# Advice please?



## ~secret~ (Aug 21, 2008)

I've been thinking of learning to play to violin for a while now, but I'm 17. Is it too late to become good at it? I've been playing guitar for about 7-8 years now and I think I might be able to try at least. What do you think?


----------



## Midi Bear (Aug 21, 2008)

Well, violin is just EADG. Basically like guitar without B and e. So as long as you can get used to the new positioning of fingers and different techniques, I'd say you could almost easily take up violin. Try to start out playing what you know on guitar that just uses EADG and see how it goes.


----------



## Ty Vulpine (Aug 22, 2008)

I'd say go for it. ^^


----------



## Grimfang (Aug 22, 2008)

Go for it! It's never too late to start anything. It may take a bit of practice to get to somewhere around where you want to be, but it doesn't take that long if you keep at it. Plus, aspiring multi-instrumentalists definitely get extra awesome points.


----------



## Midi Bear (Aug 22, 2008)

Grimfang said:


> aspiring multi-instrumentalists definitely get extra awesome points.


Yay! I have extra awesome points. =D


----------



## ~secret~ (Aug 24, 2008)

Grimfang said:


> Go for it! It's never too late to start anything. It may take a bit of practice to get to somewhere around where you want to be, but it doesn't take that long if you keep at it. Plus, aspiring multi-instrumentalists definitely get extra awesome points.



Awesome points? Nice. I'll tell how the whole thing goes, then you can decide just how many awesome points I get.

But I think David might sue.


----------



## Tweek (Sep 3, 2008)

It's never too late to get good at playing an instrument...they wouldn't have music colleges like Julliard or Berkley otherwise...I wish you a lot of luck, string instruments are awesome and I wish I had the motivation to pick one up. Double bass sounds fun to me, but I think that the violin is probably the most expressive and beautiful out of them.


----------



## Hyashi (Sep 3, 2008)

Tweek said:


> ...but I think that the violin is probably the most expressive and beautiful out of them.



I'm sorry, I must disagree, the Cello by far, is the most beautiful and expressive instrument ever.

As for the original question, Totally go for it.
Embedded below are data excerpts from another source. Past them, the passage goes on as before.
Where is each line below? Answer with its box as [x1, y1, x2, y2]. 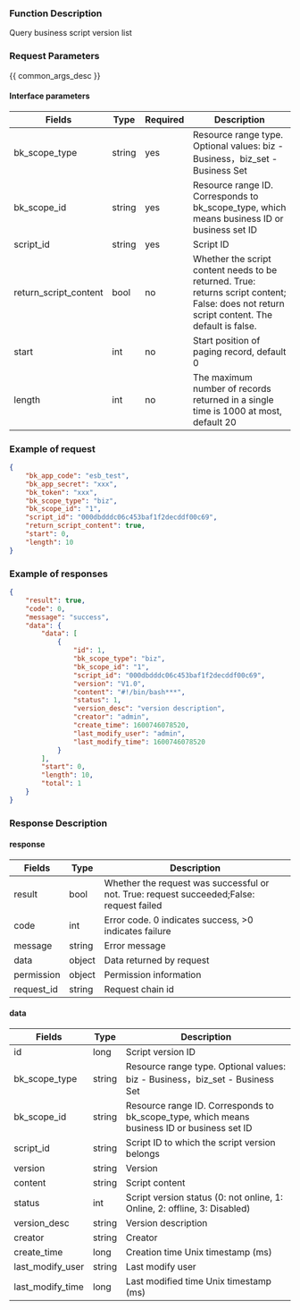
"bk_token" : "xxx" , [25, 488, 98, 497]
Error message [104, 939, 166, 951]
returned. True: [193, 275, 256, 287]
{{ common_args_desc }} [9, 70, 101, 81]
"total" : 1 [41, 779, 82, 788]
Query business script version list [9, 28, 132, 38]
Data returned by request [104, 954, 210, 966]
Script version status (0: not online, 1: [125, 1191, 284, 1204]
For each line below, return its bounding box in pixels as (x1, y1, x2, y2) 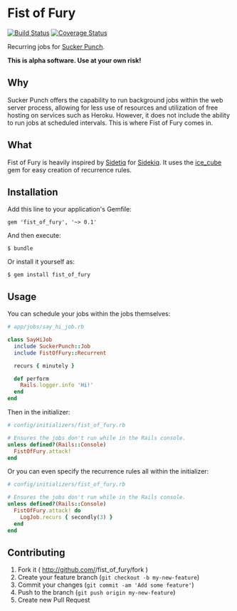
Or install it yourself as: (7, 258, 75, 266)
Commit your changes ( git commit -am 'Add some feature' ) (17, 580, 194, 589)
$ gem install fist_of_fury (7, 271, 91, 278)
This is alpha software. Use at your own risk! (7, 56, 142, 65)
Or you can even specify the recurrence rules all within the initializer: (7, 467, 209, 476)
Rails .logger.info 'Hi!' (20, 382, 94, 389)
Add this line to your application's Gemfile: (7, 205, 132, 214)
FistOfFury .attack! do (14, 507, 81, 514)
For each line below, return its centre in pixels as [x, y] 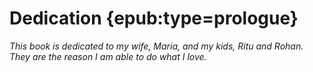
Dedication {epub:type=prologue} [154, 18]
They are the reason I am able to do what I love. [108, 56]
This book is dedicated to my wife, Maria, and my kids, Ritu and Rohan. [156, 46]
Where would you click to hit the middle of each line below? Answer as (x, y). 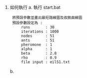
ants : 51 (38, 40)
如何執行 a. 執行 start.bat (35, 7)
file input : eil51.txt (45, 62)
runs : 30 (38, 27)
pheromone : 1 (37, 45)
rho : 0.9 (39, 58)
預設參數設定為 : (27, 23)
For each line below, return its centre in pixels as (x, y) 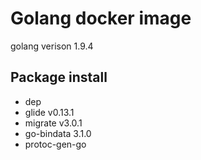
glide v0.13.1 (49, 112)
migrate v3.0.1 (53, 123)
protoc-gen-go (55, 144)
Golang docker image (101, 18)
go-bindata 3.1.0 (58, 133)
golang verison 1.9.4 (52, 46)
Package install (59, 77)
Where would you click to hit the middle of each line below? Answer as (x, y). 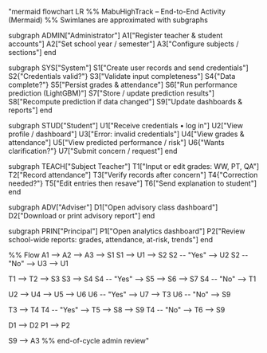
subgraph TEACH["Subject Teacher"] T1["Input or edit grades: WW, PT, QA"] (134, 166)
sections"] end (33, 52)
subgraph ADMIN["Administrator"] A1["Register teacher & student (116, 35)
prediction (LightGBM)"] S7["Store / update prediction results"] (112, 93)
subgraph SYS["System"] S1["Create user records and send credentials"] (128, 68)
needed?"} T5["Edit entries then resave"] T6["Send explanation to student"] (133, 183)
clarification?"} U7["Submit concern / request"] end (93, 151)
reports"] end (31, 110)
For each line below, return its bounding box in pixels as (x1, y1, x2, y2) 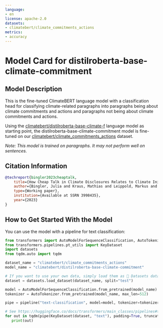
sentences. (5, 148, 27, 154)
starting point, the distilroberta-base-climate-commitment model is (5, 128, 139, 134)
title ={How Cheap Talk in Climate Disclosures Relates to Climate (14, 179, 151, 184)
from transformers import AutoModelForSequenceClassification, (5, 238, 136, 243)
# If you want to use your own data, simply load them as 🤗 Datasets (5, 273, 149, 278)
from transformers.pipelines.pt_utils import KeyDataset (5, 242, 123, 248)
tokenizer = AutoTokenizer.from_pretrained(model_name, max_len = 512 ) (5, 291, 149, 296)
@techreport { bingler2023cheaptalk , (5, 175, 77, 180)
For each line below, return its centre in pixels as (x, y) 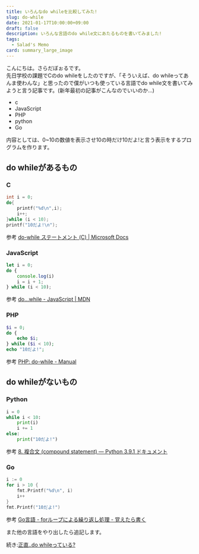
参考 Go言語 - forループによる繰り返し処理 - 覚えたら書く (76, 519)
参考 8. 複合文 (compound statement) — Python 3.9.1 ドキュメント (87, 451)
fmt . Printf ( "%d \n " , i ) (45, 491)
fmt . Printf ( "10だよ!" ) (33, 507)
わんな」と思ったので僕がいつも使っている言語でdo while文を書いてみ (107, 83)
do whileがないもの (42, 382)
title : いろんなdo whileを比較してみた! (52, 12)
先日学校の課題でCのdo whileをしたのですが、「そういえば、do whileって (95, 75)
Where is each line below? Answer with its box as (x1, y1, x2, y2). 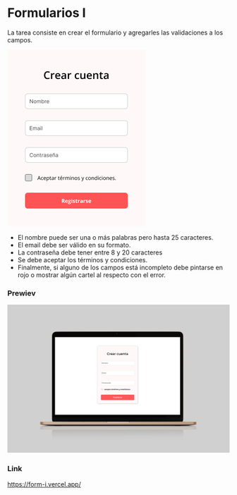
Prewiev (7, 288, 36, 298)
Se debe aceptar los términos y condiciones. (17, 255, 148, 264)
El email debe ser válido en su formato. (17, 240, 131, 249)
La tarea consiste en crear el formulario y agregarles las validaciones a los (7, 28, 224, 37)
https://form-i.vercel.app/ (7, 479, 81, 488)
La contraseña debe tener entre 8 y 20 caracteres (17, 248, 163, 257)
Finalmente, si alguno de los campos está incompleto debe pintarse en (17, 263, 224, 271)
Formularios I (7, 5, 86, 21)
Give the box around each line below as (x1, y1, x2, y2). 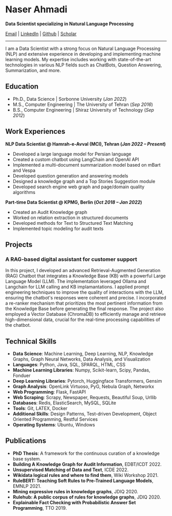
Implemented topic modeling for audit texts (12, 225, 104, 232)
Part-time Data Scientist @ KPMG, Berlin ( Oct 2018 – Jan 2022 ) (5, 199, 142, 205)
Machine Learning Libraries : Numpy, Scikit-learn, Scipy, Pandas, (12, 367, 150, 373)
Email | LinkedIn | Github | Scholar (5, 30, 77, 37)
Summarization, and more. (5, 67, 61, 73)
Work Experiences (5, 127, 66, 136)
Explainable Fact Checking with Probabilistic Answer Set (12, 499, 136, 505)
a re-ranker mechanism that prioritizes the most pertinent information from (5, 300, 163, 307)
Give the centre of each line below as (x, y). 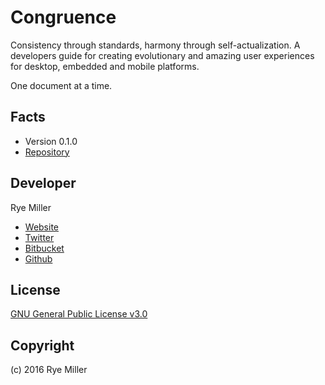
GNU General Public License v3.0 (79, 314)
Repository (47, 152)
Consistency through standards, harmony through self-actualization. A (155, 45)
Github (38, 258)
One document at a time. (61, 85)
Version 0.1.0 (51, 141)
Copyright (42, 345)
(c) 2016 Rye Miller (49, 370)
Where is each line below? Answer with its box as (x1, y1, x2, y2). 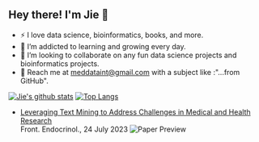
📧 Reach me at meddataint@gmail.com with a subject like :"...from (19, 67, 240, 77)
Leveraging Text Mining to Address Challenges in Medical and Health (19, 106, 251, 117)
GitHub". (19, 76, 49, 86)
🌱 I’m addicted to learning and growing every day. (19, 41, 186, 51)
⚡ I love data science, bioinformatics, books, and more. (19, 30, 204, 40)
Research (19, 115, 53, 125)
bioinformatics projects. (19, 58, 100, 69)
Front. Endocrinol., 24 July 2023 (19, 124, 128, 134)
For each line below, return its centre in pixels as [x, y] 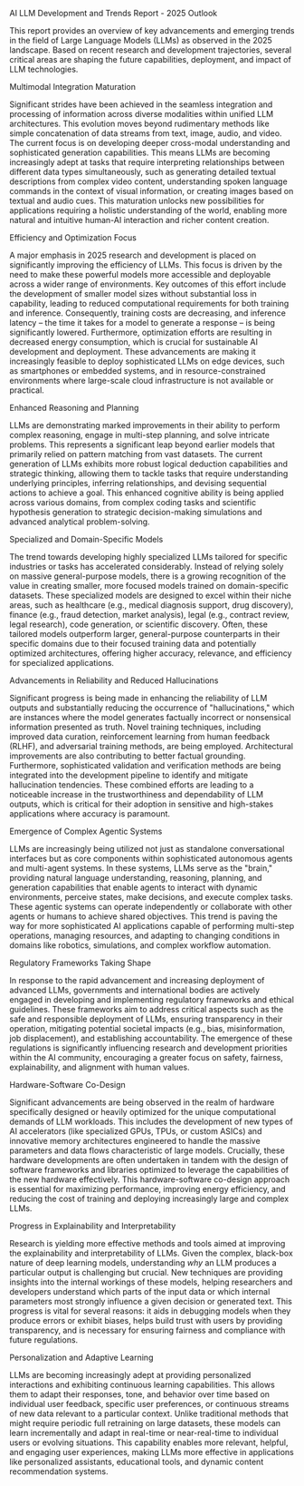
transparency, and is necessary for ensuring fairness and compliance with [147, 1330]
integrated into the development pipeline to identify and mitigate [129, 775]
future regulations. [44, 1340]
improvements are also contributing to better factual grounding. [128, 756]
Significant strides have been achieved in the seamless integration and [141, 104]
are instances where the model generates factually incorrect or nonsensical [150, 717]
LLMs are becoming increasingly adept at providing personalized [130, 1375]
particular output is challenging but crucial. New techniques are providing [146, 1272]
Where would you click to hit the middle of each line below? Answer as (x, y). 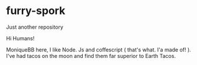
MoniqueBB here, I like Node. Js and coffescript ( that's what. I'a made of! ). (98, 49)
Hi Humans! (20, 38)
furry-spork (36, 11)
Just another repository (35, 27)
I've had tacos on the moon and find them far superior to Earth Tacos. (91, 56)
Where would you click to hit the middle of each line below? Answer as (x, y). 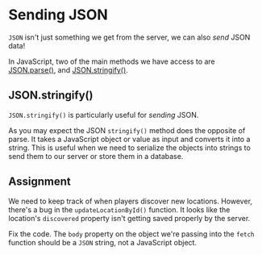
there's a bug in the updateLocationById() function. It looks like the (119, 209)
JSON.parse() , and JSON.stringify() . (69, 69)
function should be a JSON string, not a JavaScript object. (103, 242)
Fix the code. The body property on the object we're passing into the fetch (132, 234)
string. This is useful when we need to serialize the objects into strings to (130, 148)
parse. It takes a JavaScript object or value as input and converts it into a (129, 139)
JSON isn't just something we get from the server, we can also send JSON (129, 37)
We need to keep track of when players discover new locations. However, (130, 201)
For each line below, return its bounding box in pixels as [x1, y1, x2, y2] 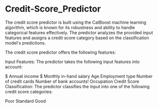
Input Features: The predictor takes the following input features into [5, 59, 140, 64]
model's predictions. [5, 40, 46, 46]
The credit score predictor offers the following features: [5, 49, 116, 55]
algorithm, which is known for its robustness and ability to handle [5, 24, 135, 30]
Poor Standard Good [5, 98, 46, 104]
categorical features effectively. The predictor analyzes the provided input [5, 30, 153, 35]
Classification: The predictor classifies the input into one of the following [5, 83, 150, 89]
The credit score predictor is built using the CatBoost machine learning [5, 19, 146, 25]
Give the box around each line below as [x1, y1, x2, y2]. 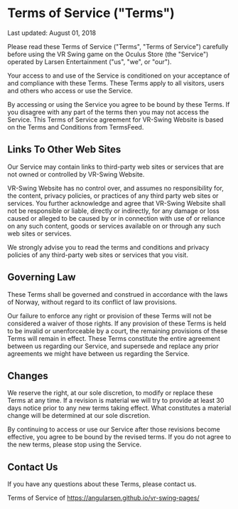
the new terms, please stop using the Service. [7, 440, 142, 449]
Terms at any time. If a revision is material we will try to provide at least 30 [7, 397, 225, 405]
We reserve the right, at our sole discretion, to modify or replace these [7, 389, 213, 397]
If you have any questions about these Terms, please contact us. [7, 480, 197, 488]
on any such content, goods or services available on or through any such [7, 221, 222, 230]
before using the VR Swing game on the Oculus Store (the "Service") [7, 50, 209, 58]
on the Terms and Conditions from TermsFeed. [7, 122, 144, 131]
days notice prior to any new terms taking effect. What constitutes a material [7, 404, 232, 412]
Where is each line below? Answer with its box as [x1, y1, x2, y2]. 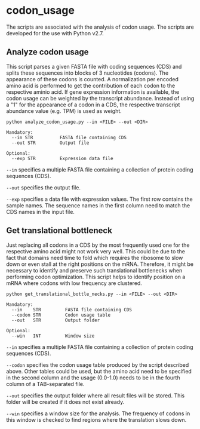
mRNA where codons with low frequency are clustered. [6, 279, 142, 287]
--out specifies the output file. [6, 183, 81, 191]
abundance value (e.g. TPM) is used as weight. [6, 107, 122, 114]
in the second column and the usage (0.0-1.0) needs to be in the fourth [6, 374, 180, 381]
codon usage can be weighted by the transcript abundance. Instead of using [6, 94, 195, 102]
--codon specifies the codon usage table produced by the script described [6, 361, 189, 368]
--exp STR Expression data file [11, 155, 113, 161]
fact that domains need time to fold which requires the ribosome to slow [6, 254, 183, 261]
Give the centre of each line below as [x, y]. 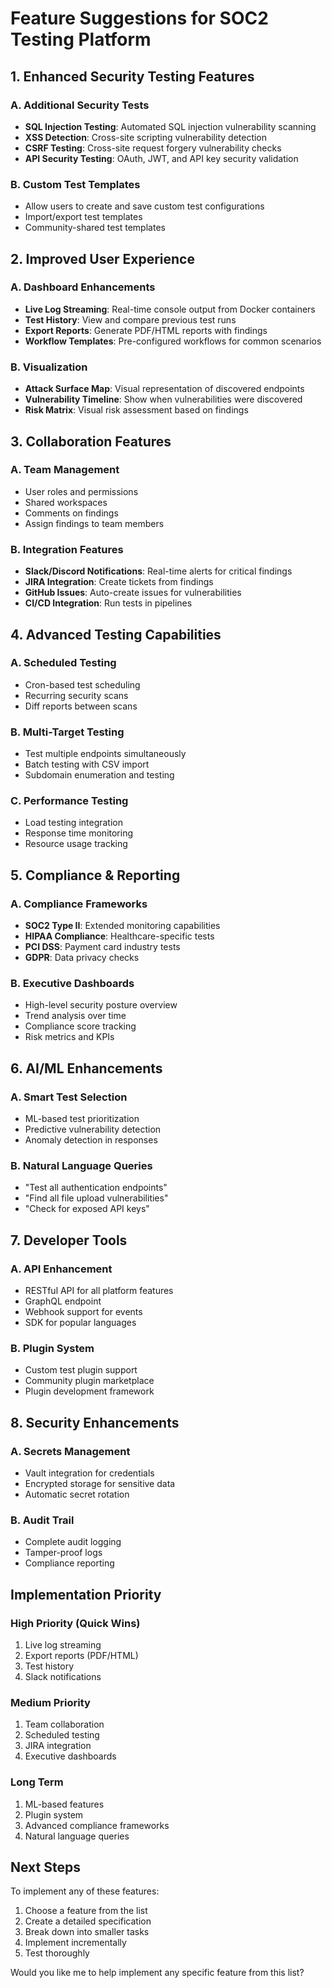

I have picked up like seven instruments in two years, It's a lot of fun to branch out!


----------



## kurreltheraven (Sep 9, 2008)

secretfur said:


> I've been thinking of learning to play to violin for a while now, but I'm 17. Is it too late to become good at it? I've been playing guitar for about 7-8 years now and I think I might be able to try at least. What do you think?



As long as the calluses you have on your fingers from playing the guitar can handle the cheesewire-thin violin strings up and down them, why not?


----------